NIA (Amendment) Bill 2019
Following a heated debate in the Lok Sabha, the landmark NIA (Amendment) Bill 2019 was passed. While the Bill seeks to take tougher action against terrorism, the Opposition alleges that it will make India a police state.
What are the new changes in this bill?
- The NIA can now investigate and prosecute. Under the existing 2008 Act, the NIA can investigate offenses under Acts such as the Atomic Energy Act, 1962, and the Unlawful Activities Prevention Act, 1967. After this bill, NIA will be able to investigate offenses related to human trafficking, counterfeit currency, manufacture or sale of prohibited arms, cyber-terrorism, and offenses under the Explosive Substances Act, 1908.

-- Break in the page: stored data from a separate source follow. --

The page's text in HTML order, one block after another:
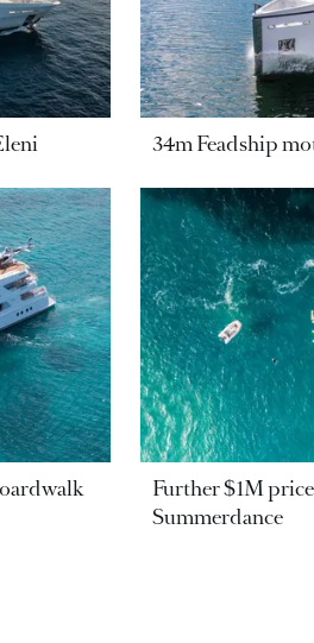
34m Feadship
Further $1M
Summerdance
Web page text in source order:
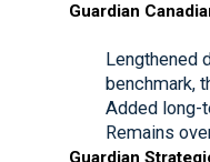
Guardian
Lengthened
benchmark,
Added long-
Remains
Guardian
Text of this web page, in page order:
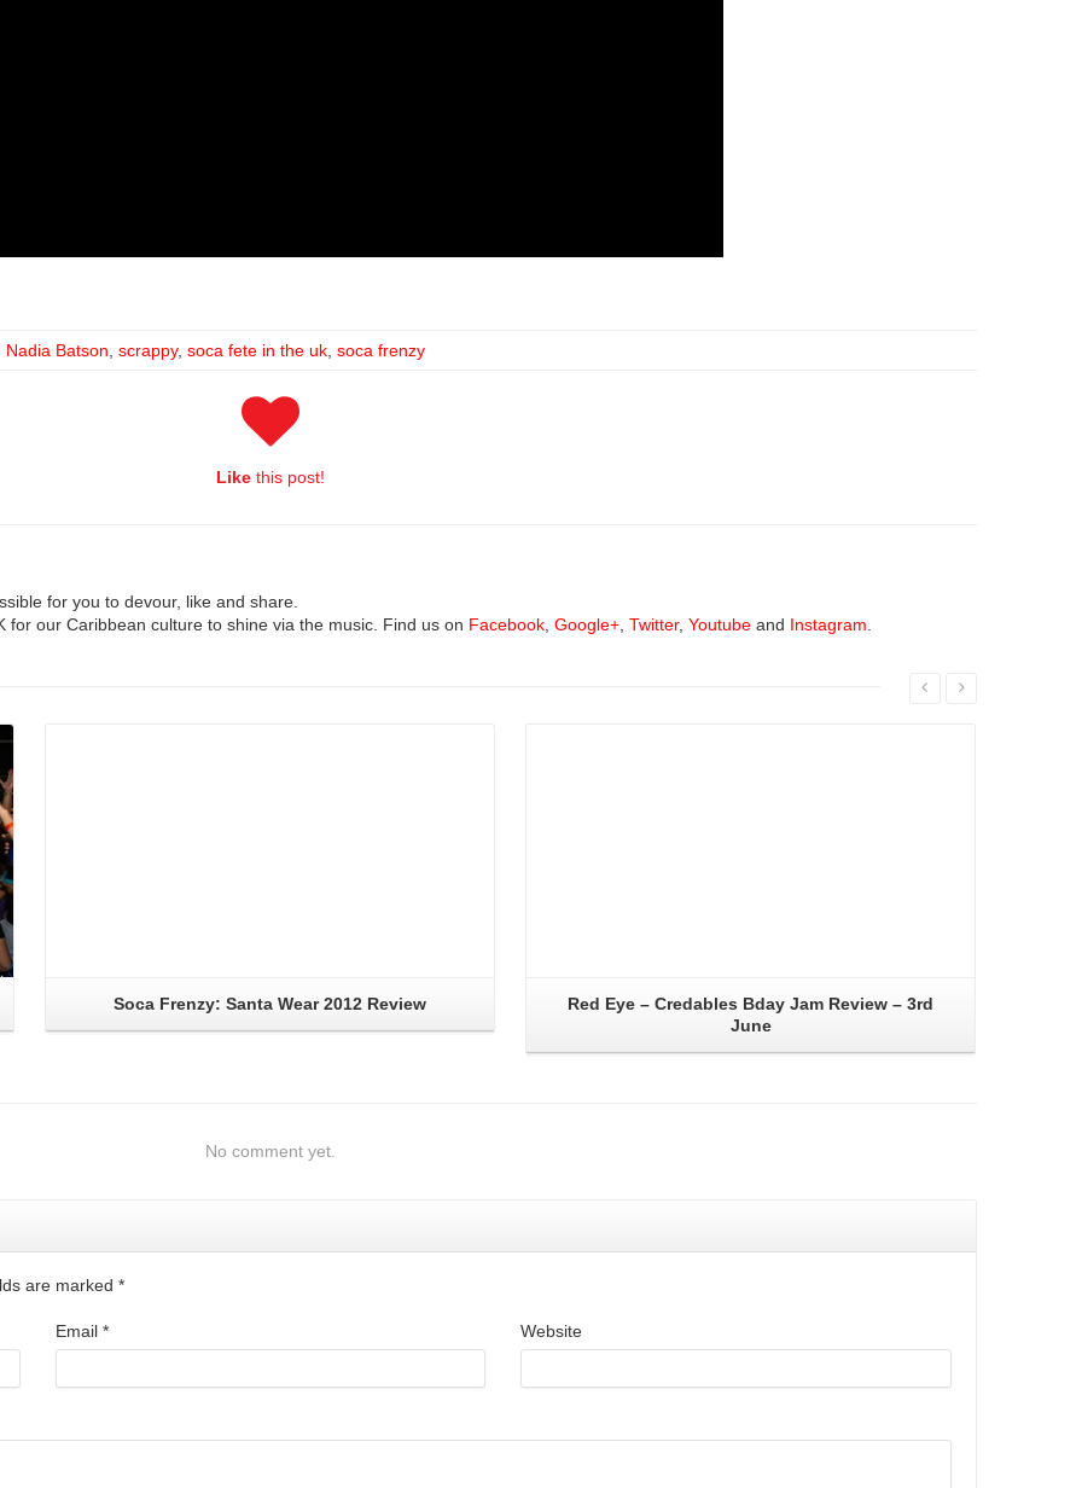
Nadia Batson scrappy, soca fete in the uk soca frenzy
Like this post!
for you to devour, like and share.
for our Caribbean culture to shine via the music. Find us on Facebook Google+ Twitter, Youtube and Instagram
Soca Frenzy: Santa Wear 2012 Review
Red Eye – Credables Bday Jam Review – 3rd
June
No comment yet.
are marked *
Email * Website
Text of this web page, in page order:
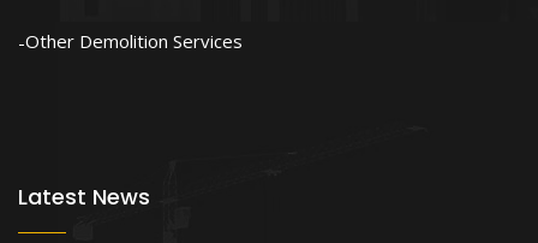
Other Demolition Services
Latest News
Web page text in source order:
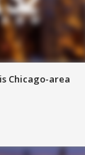
Chicago-area
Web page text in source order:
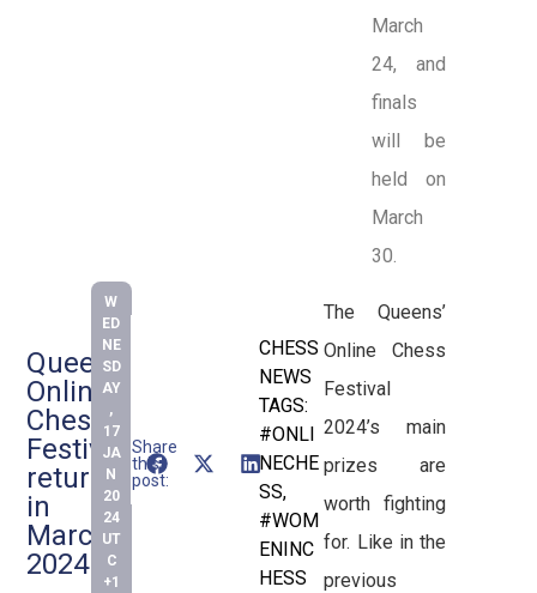
Queens’
Online
Chess
Festival
returns
in
March
2024
W
ED
NE
SD
AY
,
17
JA
N
20
24
UT
C
+1
Share
this
post:
CHESS
NEWS
TAGS:
#ONLI
NECHE
SS,
#WOM
ENINC
HESS
March
24, and
finals
will be
held on
March
30.
The Queens’
Online Chess
Festival
2024’s main
prizes are
worth fighting
for. Like in the
previous
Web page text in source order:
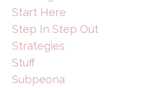
Start Here
Step In Step Out
Strategies
Stuff
Subpeona
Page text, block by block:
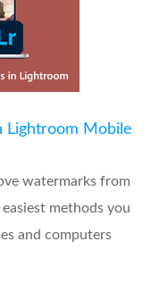
Lightroom Mobile
watermarks from
methods you
and computers
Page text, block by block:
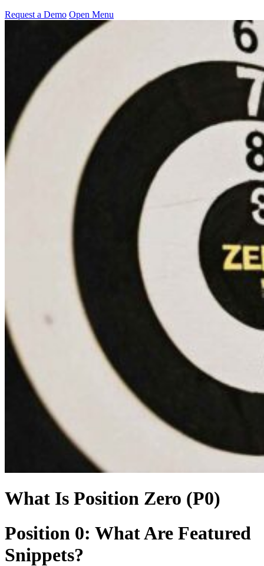
Request a Demo Open Menu
What Is Position Zero (P0)
Position 0: What Are Featured
Snippets?
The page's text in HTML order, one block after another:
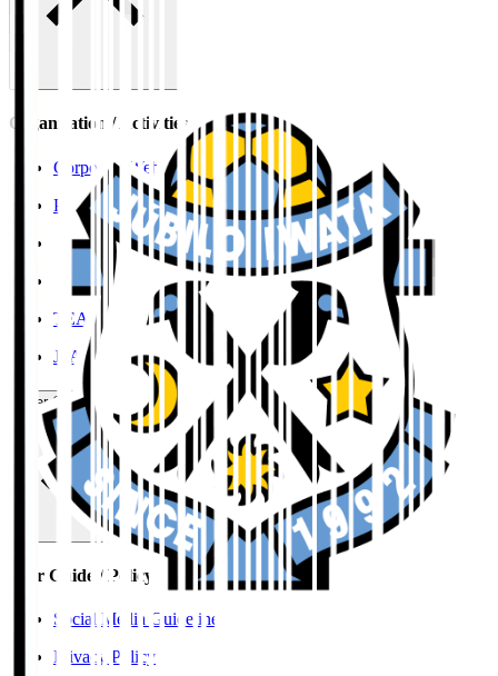
Organisation / Activities
Corporate Website
Press Releases
J.LEAGUE Data Site
J.LEAGUE SEASON REVIEW
TEAM AS ONE
JFA
User Guide / Policy
User Guide / Policy
Social Media Guidelines
Privacy Policy
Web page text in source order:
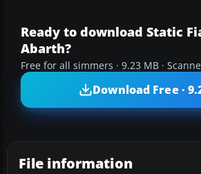
Ready to download Static
Abarth?
Free for all simmers · 9.23 MB ·
Download Free ·
File information
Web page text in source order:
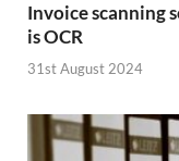
Invoice scanning
is OCR
31st August 2024
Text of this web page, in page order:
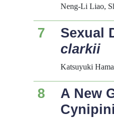
Neng-Li Liao,
7 Sexual
clarkii
Katsuyuki
8 A New
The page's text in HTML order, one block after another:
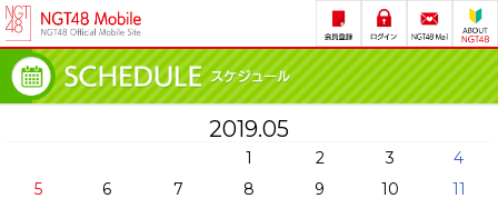
2019.05
1 2 3
4
5
6 7 8 9 10
11
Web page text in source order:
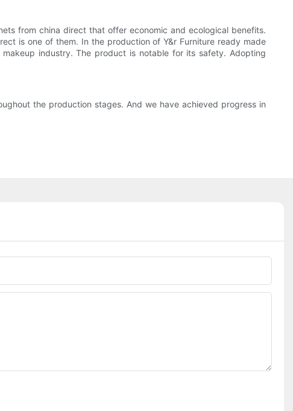
from china direct that offer economic and ecological benefits.
is one of them. In the production of Y&r Furniture ready made
industry. The product is notable for its safety. Adopting
the production stages. And we have achieved progress in
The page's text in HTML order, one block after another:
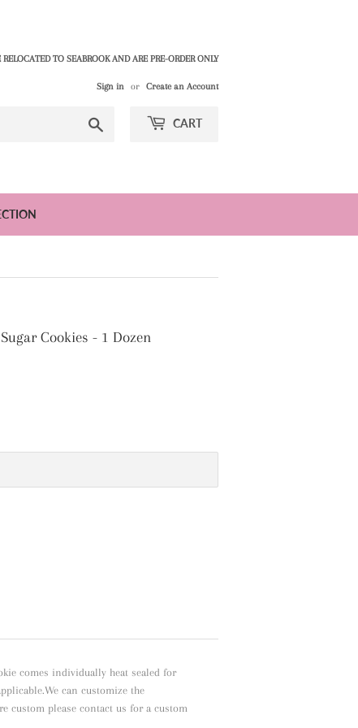
TO SEABROOK AND ARE PRE-ORDER ONLY
Sign in or Create an Account
CART
Cookies - 1 Dozen
comes individually heat sealed for
can customize the
custom please contact us for a custom
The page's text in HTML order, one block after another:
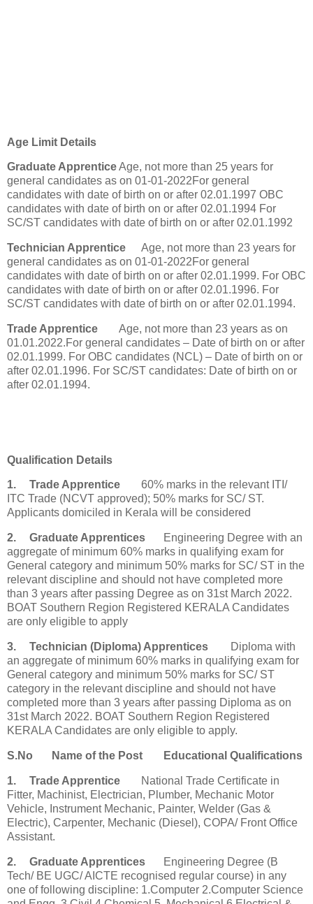
Age Limit Details
Graduate ApprenticeAge, not more than 25 years for
general candidates as on 01-01-2022For general
candidates with date of birth on or after 02.01.1997 OBC
candidates with date of birth on or after 02.01.1994 For
SC/ST candidates with date of birth on or after 02.01.1992
Technician Apprentice
Age, not more than 23 years for
general candidates as on 01-01-2022For general
candidates with date of birth on or after 02.01.1999. For OBC
candidates with date of birth on or after 02.01.1996. For
SC/ST candidates with date of birth on or after 02.01.1994.
Trade Apprentice
Age, not more than 23 years as on
01.01.2022.For general candidates – Date of birth on or after
02.01.1999. For OBC candidates (NCL) – Date of birth on or
after 02.01.1996. For SC/ST candidates: Date of birth on or
after 02.01.1994.
Qualification Details
1. Trade Apprentice
60% marks in the relevant ITI/
ITC Trade (NCVT approved); 50% marks for SC/ ST.
Applicants domiciled in Kerala will be considered
2. Graduate Apprentices
Engineering Degree with an
aggregate of minimum 60% marks in qualifying exam for
General category and minimum 50% marks for SC/ ST in the
relevant discipline and should not have completed more
than 3 years after passing Degree as on 31st March 2022.
BOAT Southern Region Registered KERALA Candidates
are only eligible to apply
3. Technician (Diploma) Apprentices
Diploma with
an aggregate of minimum 60% marks in qualifying exam for
General category and minimum 50% marks for SC/ ST
category in the relevant discipline and should not have
completed more than 3 years after passing Diploma as on
31st March 2022. BOAT Southern Region Registered
KERALA Candidates are only eligible to apply.
S.No Name of the Post Educational Qualifications
1. Trade Apprentice
National Trade Certificate in
Fitter, Machinist, Electrician, Plumber, Mechanic Motor
Vehicle, Instrument Mechanic, Painter, Welder (Gas &
Electric), Carpenter, Mechanic (Diesel), COPA/ Front Office
Assistant.
2. Graduate Apprentices
Engineering Degree (B
Tech/ BE UGC/ AICTE recognised regular course) in any
one of following discipline: 1.Computer 2.Computer Science
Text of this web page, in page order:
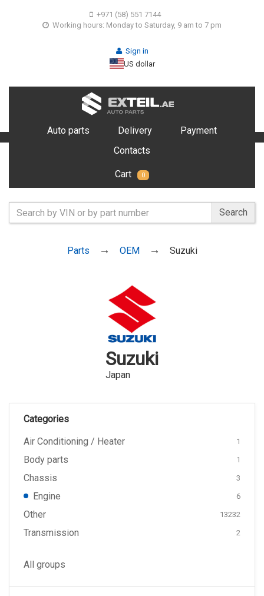
+971 (58) 551 7144
Working hours: Monday to Saturday, 9 am to 7 pm
Sign in
US dollar
Auto parts Delivery
Payment
Contacts
Cart 0
Search
Parts OEM Suzuki
Suzuki
Japan
Categories
Air Conditioning / Heater
1
Body parts 1
Chassis 3
Engine 6
Other 13232
Transmission 2
All groups
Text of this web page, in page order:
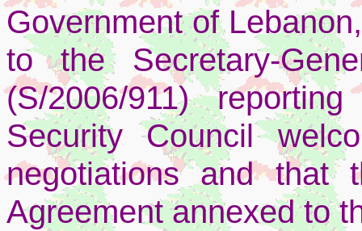
Government of
to the Secretary-
(S/2006/911)
Security Council
negotiations and that
Agreement annexed to
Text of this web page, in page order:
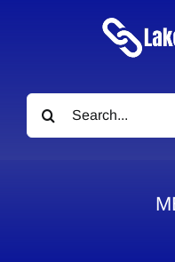
Search
for:
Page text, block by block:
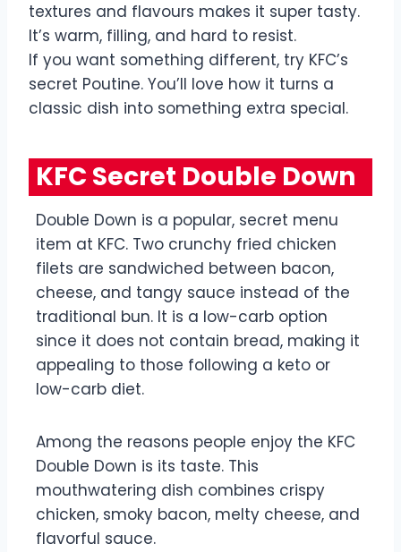
textures and flavours makes it super tasty.
It’s warm, filling, and hard to resist.
If you want something different, try KFC’s
secret Poutine. You’ll love how it turns a
classic dish into something extra special.
KFC Secret Double Down
Double Down is a popular, secret menu
item at KFC. Two crunchy fried chicken
filets are sandwiched between bacon,
cheese, and tangy sauce instead of the
traditional bun. It is a low-carb option
since it does not contain bread, making it
appealing to those following a keto or
low-carb diet.
Among the reasons people enjoy the KFC
Double Down is its taste. This
mouthwatering dish combines crispy
chicken, smoky bacon, melty cheese, and
flavorful sauce.

- Under the existing Act, for all the offenses under its purview, NIA officers will have the same power as existing law enforcement agencies and these extend across the country. With the new amendment, NIA will be able to investigate offenses outside India provided we have existing treaties with them.
- The third change relates to the power of special trials courts to try offenses that come under NIA s purview (scheduled offenses). The existing Act had allowed the Centre to constitute special courts for NIA s trials but with the new Bill, the Central government will be able to designate sessions courts as special courts for such trials.
History of NIA
Following the 26/11 attacks that took several lives, the Indian Government set up the NIA to investigate and prosecute active cases of terrorism.